Prompt:
Going down the data below, set down exactly the line with "Using OpenShift from" and each line after it through the line with "Installing Istio aka"; no other lines.

Data to use:

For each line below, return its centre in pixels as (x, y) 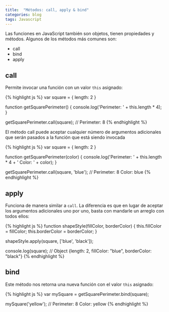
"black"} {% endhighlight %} (35, 256)
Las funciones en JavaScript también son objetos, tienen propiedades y (80, 34)
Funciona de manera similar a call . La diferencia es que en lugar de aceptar (84, 205)
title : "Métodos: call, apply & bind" (47, 10)
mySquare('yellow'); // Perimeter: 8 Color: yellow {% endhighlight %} (77, 304)
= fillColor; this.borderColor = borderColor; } (51, 231)
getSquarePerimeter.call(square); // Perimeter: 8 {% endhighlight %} (76, 122)
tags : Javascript (23, 19)
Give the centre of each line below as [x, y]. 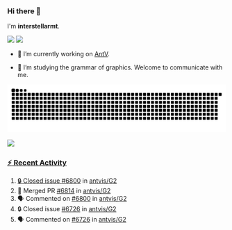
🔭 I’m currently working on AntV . [63, 54]
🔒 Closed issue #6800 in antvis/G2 [67, 181]
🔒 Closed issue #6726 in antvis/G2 [67, 209]
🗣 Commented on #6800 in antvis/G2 [72, 199]
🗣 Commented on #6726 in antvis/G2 [72, 220]
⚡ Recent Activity [37, 163]
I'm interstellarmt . [34, 26]
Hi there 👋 [24, 11]
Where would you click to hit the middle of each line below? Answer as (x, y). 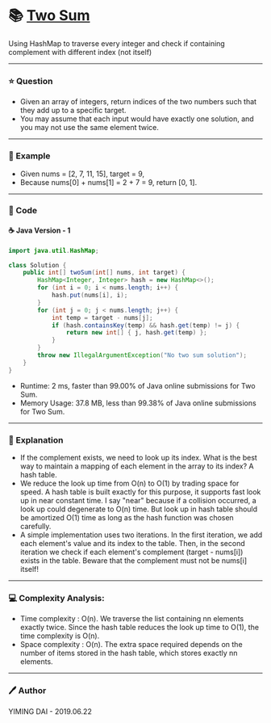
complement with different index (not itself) (80, 52)
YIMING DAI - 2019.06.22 (50, 711)
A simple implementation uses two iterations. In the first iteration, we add (141, 535)
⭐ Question (31, 81)
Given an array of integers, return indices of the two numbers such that (138, 102)
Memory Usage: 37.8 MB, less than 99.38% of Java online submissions (138, 403)
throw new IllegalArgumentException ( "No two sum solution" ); (142, 355)
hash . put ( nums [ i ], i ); (90, 296)
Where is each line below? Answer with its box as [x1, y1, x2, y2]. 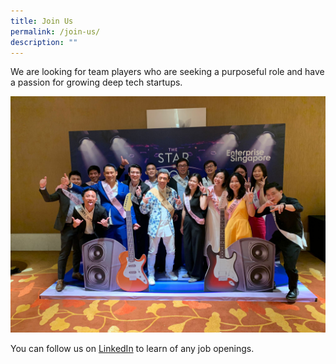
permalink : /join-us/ [10, 26, 101, 37]
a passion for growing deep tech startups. [10, 76, 183, 89]
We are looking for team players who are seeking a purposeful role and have [10, 66, 325, 78]
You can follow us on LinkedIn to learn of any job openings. [10, 343, 255, 355]
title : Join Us [10, 16, 74, 26]
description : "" [10, 37, 78, 47]
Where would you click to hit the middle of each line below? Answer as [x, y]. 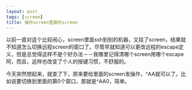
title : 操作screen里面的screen [42, 22]
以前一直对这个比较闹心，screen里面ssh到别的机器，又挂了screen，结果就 [96, 40]
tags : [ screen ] [25, 17]
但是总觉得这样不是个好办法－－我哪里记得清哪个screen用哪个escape [100, 54]
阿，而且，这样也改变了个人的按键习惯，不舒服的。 [68, 61]
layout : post [22, 11]
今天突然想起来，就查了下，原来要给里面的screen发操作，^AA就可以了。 [94, 74]
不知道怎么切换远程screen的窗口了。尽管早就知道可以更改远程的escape [92, 47]
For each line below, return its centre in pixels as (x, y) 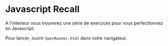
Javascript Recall (42, 9)
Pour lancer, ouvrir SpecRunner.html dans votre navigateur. (66, 38)
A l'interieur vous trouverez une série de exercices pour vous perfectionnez (84, 23)
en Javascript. (20, 28)
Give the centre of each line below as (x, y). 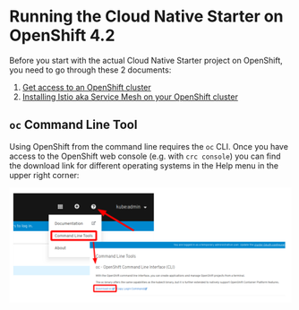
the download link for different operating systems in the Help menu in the (144, 165)
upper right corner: (44, 175)
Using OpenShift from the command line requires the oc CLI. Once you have (149, 146)
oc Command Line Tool (73, 125)
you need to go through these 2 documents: (90, 70)
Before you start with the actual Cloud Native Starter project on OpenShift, (146, 60)
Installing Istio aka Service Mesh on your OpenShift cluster (130, 97)
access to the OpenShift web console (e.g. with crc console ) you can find (145, 156)
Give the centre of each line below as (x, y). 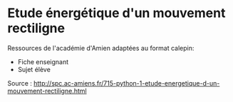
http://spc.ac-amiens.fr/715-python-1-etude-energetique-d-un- (126, 83)
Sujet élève (34, 69)
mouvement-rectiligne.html (47, 91)
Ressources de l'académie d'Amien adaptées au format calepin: (101, 48)
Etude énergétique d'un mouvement (116, 13)
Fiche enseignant (43, 61)
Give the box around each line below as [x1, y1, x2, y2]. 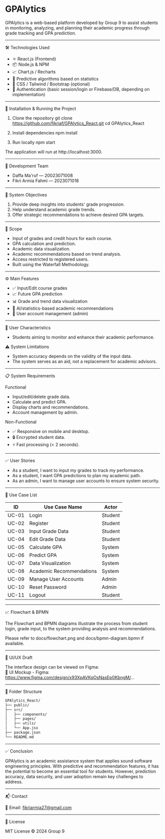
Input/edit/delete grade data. [12, 394, 71, 400]
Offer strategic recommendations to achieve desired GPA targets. [12, 212, 145, 217]
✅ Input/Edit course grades [12, 285, 68, 291]
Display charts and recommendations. [12, 404, 89, 410]
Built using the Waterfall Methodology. [12, 261, 90, 267]
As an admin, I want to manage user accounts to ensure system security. [12, 478, 160, 484]
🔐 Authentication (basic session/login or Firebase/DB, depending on [12, 86, 150, 92]
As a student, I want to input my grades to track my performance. [12, 467, 145, 473]
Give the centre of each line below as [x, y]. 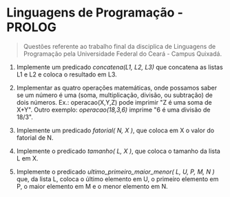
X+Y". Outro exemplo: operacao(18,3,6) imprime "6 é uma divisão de [113, 110]
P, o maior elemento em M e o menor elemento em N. [92, 186]
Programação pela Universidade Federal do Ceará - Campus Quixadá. [122, 54]
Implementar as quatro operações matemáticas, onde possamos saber [117, 87]
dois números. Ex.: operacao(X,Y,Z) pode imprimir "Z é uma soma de [114, 102]
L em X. [27, 158]
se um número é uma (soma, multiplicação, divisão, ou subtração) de [114, 95]
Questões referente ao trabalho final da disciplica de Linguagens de [119, 46]
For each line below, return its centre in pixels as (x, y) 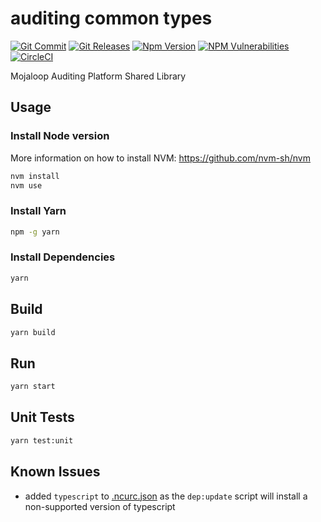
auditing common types (111, 18)
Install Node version (60, 136)
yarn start (33, 387)
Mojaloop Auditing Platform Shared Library (98, 76)
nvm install (35, 176)
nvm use (26, 185)
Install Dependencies (63, 257)
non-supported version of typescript (100, 506)
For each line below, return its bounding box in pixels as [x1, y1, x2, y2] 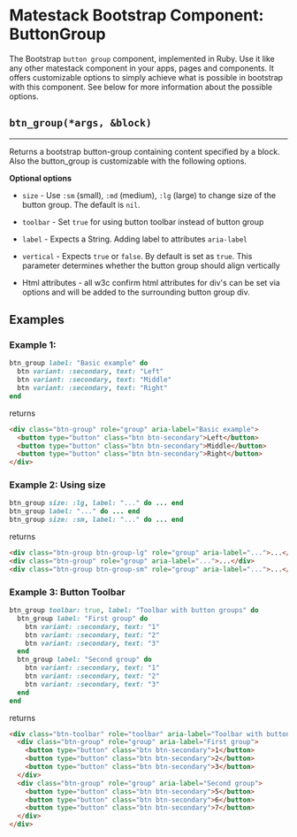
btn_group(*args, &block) [9, 117, 152, 129]
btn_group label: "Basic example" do [9, 359, 148, 368]
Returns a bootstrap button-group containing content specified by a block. [9, 146, 280, 157]
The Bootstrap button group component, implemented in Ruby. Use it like [9, 53, 276, 64]
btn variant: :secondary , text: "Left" [17, 367, 164, 376]
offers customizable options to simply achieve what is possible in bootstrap [9, 72, 284, 82]
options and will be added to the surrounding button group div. [21, 287, 250, 297]
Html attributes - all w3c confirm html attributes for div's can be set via [21, 277, 280, 288]
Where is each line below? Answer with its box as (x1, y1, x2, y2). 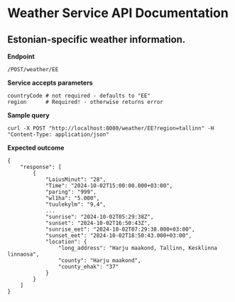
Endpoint (7, 52, 35, 61)
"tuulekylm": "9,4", (45, 201, 106, 208)
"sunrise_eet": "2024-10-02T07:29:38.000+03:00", (45, 226, 195, 233)
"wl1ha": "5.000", (45, 194, 100, 202)
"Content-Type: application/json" (7, 131, 110, 138)
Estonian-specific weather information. (7, 33, 186, 46)
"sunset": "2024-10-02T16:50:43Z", (45, 219, 151, 226)
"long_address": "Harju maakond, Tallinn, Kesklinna (58, 244, 218, 251)
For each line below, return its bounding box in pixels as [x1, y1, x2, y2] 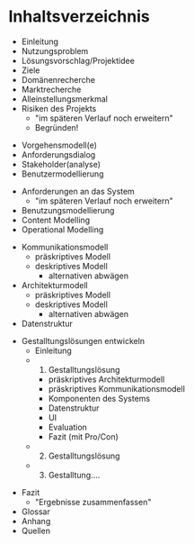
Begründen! [34, 122, 79, 132]
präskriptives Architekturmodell [48, 374, 165, 385]
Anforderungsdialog [21, 149, 96, 159]
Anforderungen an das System [21, 186, 136, 196]
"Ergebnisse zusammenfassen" [34, 496, 152, 507]
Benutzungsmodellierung [21, 204, 115, 215]
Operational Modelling [21, 223, 104, 235]
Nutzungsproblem [21, 45, 89, 56]
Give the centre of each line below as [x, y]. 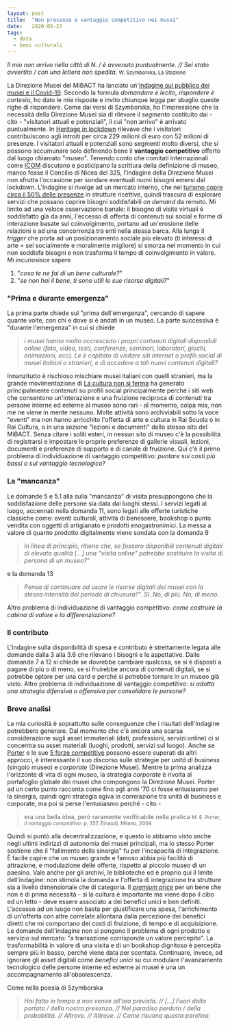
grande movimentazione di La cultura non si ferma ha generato [96, 384]
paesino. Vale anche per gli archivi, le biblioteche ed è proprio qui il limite [110, 873]
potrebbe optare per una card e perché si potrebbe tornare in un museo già [113, 676]
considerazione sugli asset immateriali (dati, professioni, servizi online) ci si [113, 738]
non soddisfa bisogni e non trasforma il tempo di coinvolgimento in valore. [112, 253]
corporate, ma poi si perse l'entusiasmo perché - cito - [84, 804]
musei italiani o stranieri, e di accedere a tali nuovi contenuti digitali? [121, 363]
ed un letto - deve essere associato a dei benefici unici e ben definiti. [104, 902]
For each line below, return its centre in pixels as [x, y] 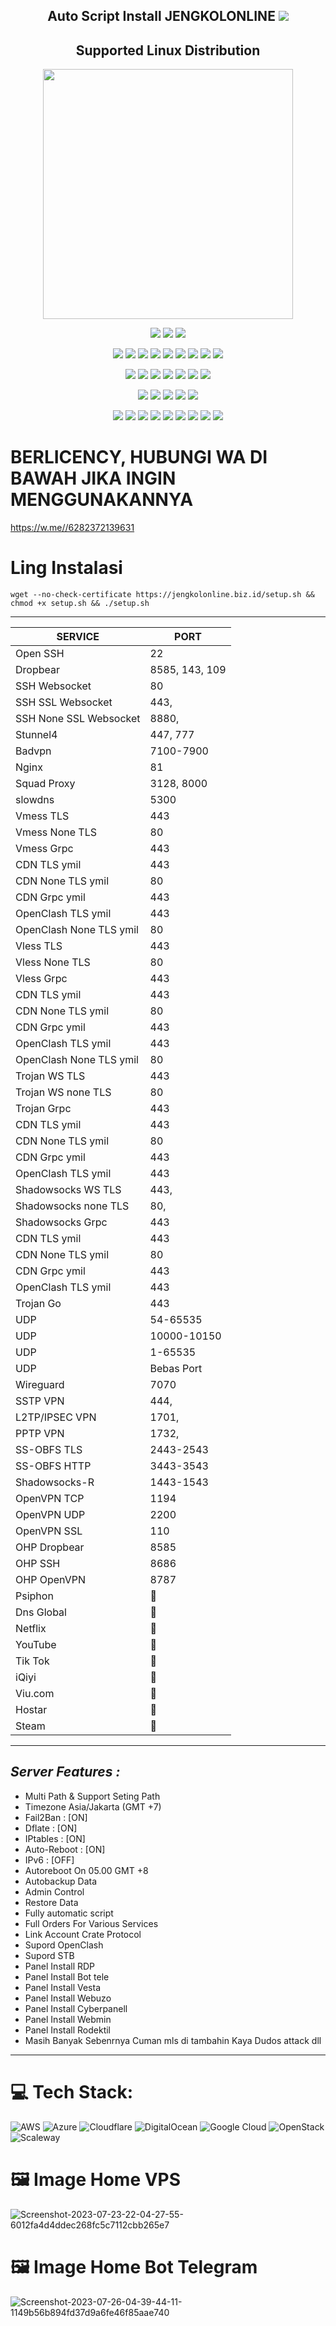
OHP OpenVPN [50, 1580]
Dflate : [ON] [51, 1828]
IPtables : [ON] [55, 1838]
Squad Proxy [45, 784]
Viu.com [35, 1694]
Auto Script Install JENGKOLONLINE [161, 16]
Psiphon [34, 1596]
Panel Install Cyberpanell [76, 2008]
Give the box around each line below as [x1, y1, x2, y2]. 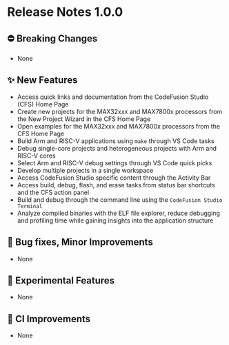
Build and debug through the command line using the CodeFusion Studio [17, 195, 223, 204]
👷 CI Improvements [7, 313, 91, 325]
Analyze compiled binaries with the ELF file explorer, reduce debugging [17, 209, 221, 217]
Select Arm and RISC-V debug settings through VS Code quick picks [17, 158, 212, 167]
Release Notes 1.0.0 [7, 4, 123, 20]
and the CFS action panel [17, 188, 90, 196]
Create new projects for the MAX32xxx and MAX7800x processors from [17, 107, 223, 115]
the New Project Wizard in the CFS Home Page [17, 115, 151, 123]
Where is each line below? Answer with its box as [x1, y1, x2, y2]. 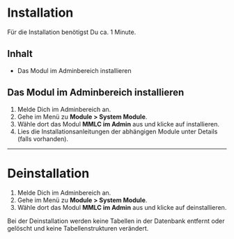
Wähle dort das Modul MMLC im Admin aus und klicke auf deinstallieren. [17, 203, 227, 211]
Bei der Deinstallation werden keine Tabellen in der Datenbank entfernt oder [7, 217, 225, 225]
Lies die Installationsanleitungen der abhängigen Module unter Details [17, 127, 218, 135]
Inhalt [7, 48, 33, 60]
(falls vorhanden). [17, 134, 68, 143]
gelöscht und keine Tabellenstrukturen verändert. [7, 224, 149, 232]
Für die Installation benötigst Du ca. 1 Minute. [7, 28, 136, 36]
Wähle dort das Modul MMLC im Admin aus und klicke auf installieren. [17, 119, 219, 128]

Your solution:
Using OpenShift from the command line requires the oc CLI. Once you have (149, 146)
oc Command Line Tool (73, 125)
you need to go through these 2 documents: (90, 70)
Before you start with the actual Cloud Native Starter project on OpenShift, (146, 60)
Installing Istio aka Service Mesh on your OpenShift cluster (130, 97)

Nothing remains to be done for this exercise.